寄付額10万円「ふるさと納税」返礼品のJR「1日駅係員体験」 参加した男性は…東京都内、私鉄の現役運転士だった

ふるさと納税の返礼品といえば肉や米などが定番ですが、鳥取県日野町ではこのほどユニークな返礼品が登場しました。それは、寄付金額10万円、少々お高めの体験型返礼品、JR伯備線・根雨駅の「1日駅係員体験」です。
東京都に住む男性が参加者第1号となり、駅係員を体験しましたが、その参加理由は意外なものだったんです。

「それでは1日、よろしくお願いします」

26日、鳥取県日野町のJR根雨駅前で1日駅係員に任命されたのは、東京都内に住む矢中淳さんです。

矢中淳さん
「まもなく1番乗り場に、15時4分発、特急やくも10号岡山行きが8両編成で到着します」

矢中さんが駅員に任命されたわけ、それは…。

矢中淳さん
「ふるさと納税でこういった企画があって、応募させていただきました」

実はこれ、体験型のふるさと納税の返礼品。
町がJR西日本とタッグを組んで今年度初めて導入しました。

気になる寄付金額はというと…「駅長体験」は15万円、「駅係員体験」は10万円と少々お高めです。

で、今回応募があったのは矢中さん、ただ1人です。

構内放送や改札業務など実際の駅員の仕事が体験できるとあって、鉄道ファンにはたまらない内容となっていますが、最大の目玉は、なんと言っても列車の発車合図体験です。

職員からのレクチャー
「信号とお客様の安全と時間。

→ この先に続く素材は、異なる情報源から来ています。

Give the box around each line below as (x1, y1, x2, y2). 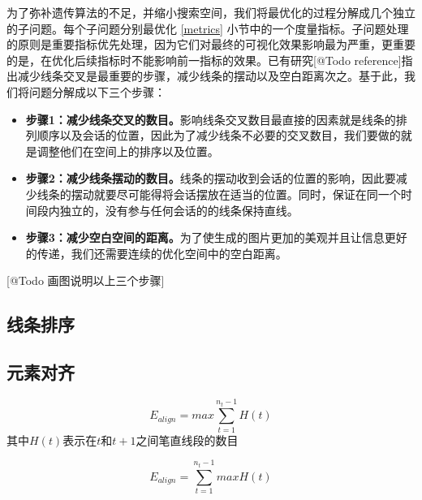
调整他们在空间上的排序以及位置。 (37, 142, 219, 159)
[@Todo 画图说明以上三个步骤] (6, 272, 165, 289)
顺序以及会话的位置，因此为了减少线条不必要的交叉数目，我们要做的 (37, 127, 401, 144)
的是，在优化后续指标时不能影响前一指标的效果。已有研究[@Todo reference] (6, 51, 402, 68)
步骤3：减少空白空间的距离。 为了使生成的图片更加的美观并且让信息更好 (25, 229, 407, 246)
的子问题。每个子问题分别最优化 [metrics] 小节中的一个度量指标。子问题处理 (6, 19, 409, 37)
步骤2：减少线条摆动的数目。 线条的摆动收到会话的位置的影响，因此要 (25, 170, 396, 187)
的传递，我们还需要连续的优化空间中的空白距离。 (25, 244, 287, 261)
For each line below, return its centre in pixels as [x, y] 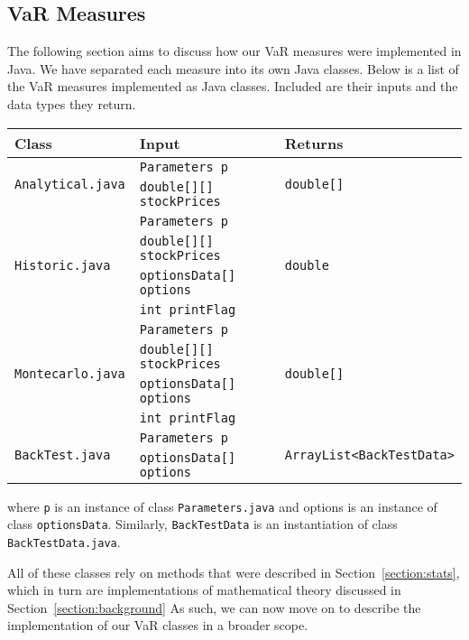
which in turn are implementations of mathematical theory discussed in [204, 590]
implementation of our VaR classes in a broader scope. [158, 625]
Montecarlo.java [70, 373]
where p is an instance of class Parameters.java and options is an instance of [222, 506]
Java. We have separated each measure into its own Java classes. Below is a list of [233, 68]
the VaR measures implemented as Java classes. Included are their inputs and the [233, 86]
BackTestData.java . [64, 541]
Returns [314, 143]
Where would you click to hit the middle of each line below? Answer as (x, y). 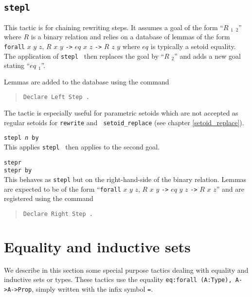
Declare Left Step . (56, 97)
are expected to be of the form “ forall (63, 189)
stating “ (17, 65)
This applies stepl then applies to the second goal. (82, 147)
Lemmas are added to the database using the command (87, 81)
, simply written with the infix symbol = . (92, 289)
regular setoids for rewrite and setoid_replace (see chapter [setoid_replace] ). (124, 122)
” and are (230, 189)
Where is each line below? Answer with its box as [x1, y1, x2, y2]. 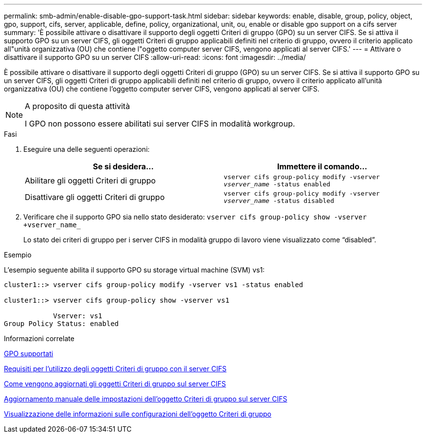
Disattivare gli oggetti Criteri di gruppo [25, 192, 165, 202]
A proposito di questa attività [25, 101, 130, 111]
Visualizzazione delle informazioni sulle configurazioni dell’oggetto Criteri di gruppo [4, 410, 271, 418]
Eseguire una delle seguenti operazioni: [23, 145, 150, 153]
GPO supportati [4, 349, 53, 358]
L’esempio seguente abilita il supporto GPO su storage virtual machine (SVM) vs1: [4, 266, 265, 274]
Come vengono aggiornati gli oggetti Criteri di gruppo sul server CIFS [4, 380, 226, 388]
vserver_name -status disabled [224, 197, 334, 204]
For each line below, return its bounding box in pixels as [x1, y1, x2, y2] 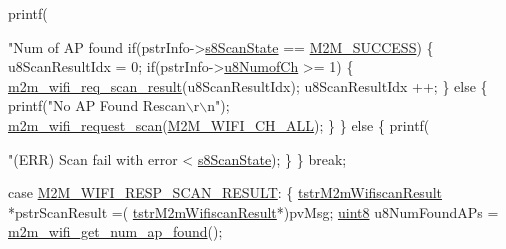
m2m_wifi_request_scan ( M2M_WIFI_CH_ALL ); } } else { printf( [8, 114, 430, 135]
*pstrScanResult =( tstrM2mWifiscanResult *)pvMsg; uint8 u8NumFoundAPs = [8, 201, 499, 222]
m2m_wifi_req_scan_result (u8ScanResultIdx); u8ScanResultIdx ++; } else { [8, 75, 488, 96]
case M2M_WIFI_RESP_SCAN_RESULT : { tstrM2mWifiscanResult [8, 182, 443, 203]
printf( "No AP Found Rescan [8, 95, 186, 116]
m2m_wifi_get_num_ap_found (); [8, 221, 223, 242]

それを3つみて、発車しましょう」

矢中淳さん
「職員の気持ちになった感じで緊張しています」

一通り発車合図に関するレクチャーを受け、迎えた午後3時すぎ。

「敬礼ー!」

新型やくもがホームに到着しました。いよいよ矢中さん、待望の瞬間です。

「よしっ!」

矢中さん、駅長と共にビシッと出発合図をすることができました。

矢中淳さん
「やっぱり格好良いな、運転してみたいななんて。まぁ、無理だと思いますけど」

日野町 企画政策課 生田翔平 主任
「初の試みだったので、どういう反応があるか未知数な中で、お1人でもこういう機会を設けられたってことはやって良かったなと。ある意味成功したのかなと思っています」

ところで矢中さん。制服姿も、駅係員としての所作も、なんだか様になっています。
それもそのはず…

矢中淳さん
「実際に列車を運転しています…関東の某私鉄で。JR西日本で社会人採用が始まったので、そちらに応募を考えていまして…」

なんと矢中さん、都内の私鉄で勤務する現役の運転士なんです。

現在、第2の人生として鳥取県へのIターンを考えていて、今回は日野町にふるさと納税しつつ、インターン気分で駅係員体験に参加したのだといいます。

これにはJRの駅長も…

JR根雨駅 和田隆 駅長
「彼、笑顔が良いよね。インタビューでも絶えず笑顔でしゃべっていただいて、うちの駅員にスカウトしたいくらいです」

矢中淳さん
「(返礼品の金額感は)割安感があると思います。次はこちらには住む形で来たいと思います」

日野町とJRは今後、今回の内容を踏まえながら企画の継続を検討していきたいとしています。